Deal with the trade-offs


Deal with the trade-offs

Los Angeles Times: The 14-year-old North American Free Trade Agreement has become a hot issue in this year’s Democratic presidential campaign — in Ohio, at least. When Sens. Hillary Rodham Clinton and Barack Obama hit the hustings in the Buckeye State, they compete to be NAFTA’s biggest critic. But when they jet to Texas, which is also holding its primary Tuesday, the candidates have little or nothing to say about the pact.

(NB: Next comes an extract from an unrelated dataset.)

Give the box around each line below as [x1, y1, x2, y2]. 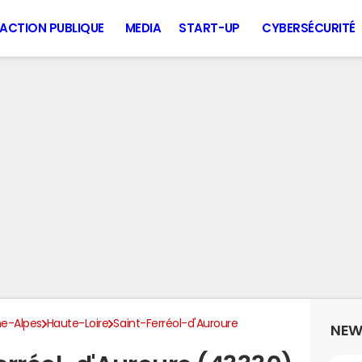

The disparity illustrates two truths about major trade deals: They’re a magnet for pandering, and they produce both winners and losers. Ohio, like other states in the Rust Belt, is stinging from the loss of manufacturing jobs in the years since NAFTA took effect. In Texas, however, communities near the border have blossomed with an influx of investment, jobs and workers.

And the differences haven’t just been regional. The trade deals signed since 1980 have helped spur job growth for some types of workers while decreasing jobs for others. Men at the high and low ends of the career ladder have benefited, but those in the middle have suffered, while the opposite holds true for women, according to a recent study by economist Stephen Rose at the Progressive Policy Institute.

The president’s job is to take the long view of what’s best for the country as a whole. Although it’s hard to pinpoint jobs lost or created because of NAFTA, U.S. employment has grown. You wouldn’t know that listening to Obama, who declared in a recent speech that “trade deals like NAFTA ship jobs overseas and force parents to compete with their teenagers to work for minimum wage.” His stance is echoed by Clinton, who scolded Obama’s campaign for distributing a flier that said she had called NAFTA a “boon” to the economy.

The centerpiece of both candidates’ positions on trade is that future deals must include “good” or “strong” labor and environmental standards. That’s only vaguely comforting.

The best course is to embrace free trade and fight for lower tariffs and other barriers to U.S. goods and services overseas. Protecting U.S. workers means giving them the education, training and, if necessary, retraining needed to compete for the higher-paying jobs that result from open markets.